### EXERCISE INPUT

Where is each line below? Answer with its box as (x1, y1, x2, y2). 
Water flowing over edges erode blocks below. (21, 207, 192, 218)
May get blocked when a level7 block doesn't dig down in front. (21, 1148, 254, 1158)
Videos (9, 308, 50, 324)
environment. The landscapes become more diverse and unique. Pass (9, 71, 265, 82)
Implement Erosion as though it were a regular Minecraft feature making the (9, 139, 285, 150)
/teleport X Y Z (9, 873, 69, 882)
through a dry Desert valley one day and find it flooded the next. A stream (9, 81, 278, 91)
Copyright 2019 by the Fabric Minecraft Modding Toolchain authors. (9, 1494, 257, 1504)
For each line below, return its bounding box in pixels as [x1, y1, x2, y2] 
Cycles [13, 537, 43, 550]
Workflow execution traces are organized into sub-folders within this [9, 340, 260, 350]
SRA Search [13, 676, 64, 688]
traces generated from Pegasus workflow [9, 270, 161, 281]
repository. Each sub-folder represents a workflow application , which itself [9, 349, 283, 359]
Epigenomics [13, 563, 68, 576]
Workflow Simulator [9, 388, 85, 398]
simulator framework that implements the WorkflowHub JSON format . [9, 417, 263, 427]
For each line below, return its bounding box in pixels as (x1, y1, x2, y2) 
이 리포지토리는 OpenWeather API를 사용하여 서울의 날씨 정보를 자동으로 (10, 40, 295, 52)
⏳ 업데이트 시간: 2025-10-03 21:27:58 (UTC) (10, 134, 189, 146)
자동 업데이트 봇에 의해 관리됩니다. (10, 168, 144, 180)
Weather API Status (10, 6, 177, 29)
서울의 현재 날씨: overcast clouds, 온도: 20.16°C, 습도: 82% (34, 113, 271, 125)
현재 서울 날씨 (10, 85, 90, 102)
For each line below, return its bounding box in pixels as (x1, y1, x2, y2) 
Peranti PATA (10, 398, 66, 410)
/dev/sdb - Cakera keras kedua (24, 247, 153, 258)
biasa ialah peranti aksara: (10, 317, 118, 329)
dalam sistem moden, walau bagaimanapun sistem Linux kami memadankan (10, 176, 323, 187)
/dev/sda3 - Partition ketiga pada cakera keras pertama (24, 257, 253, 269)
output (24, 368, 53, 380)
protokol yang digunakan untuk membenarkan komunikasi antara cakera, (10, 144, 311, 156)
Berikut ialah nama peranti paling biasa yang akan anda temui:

######

▶ **AIM OF THE EXERCISE**:
Could you set down, word for word, only the lines above from the line with "simulator framework that" to the line with "이 리포지토리는 OpenWeather", including both?

▶ **ANSWER TO THE EXERCISE**:
simulator framework that implements the WorkflowHub JSON format . [9, 417, 263, 427]
For each line below, return its bounding box in pixels as (x1, y1, x2, y2) 
이 리포지토리는 OpenWeather API를 사용하여 서울의 날씨 정보를 자동으로 (10, 40, 295, 52)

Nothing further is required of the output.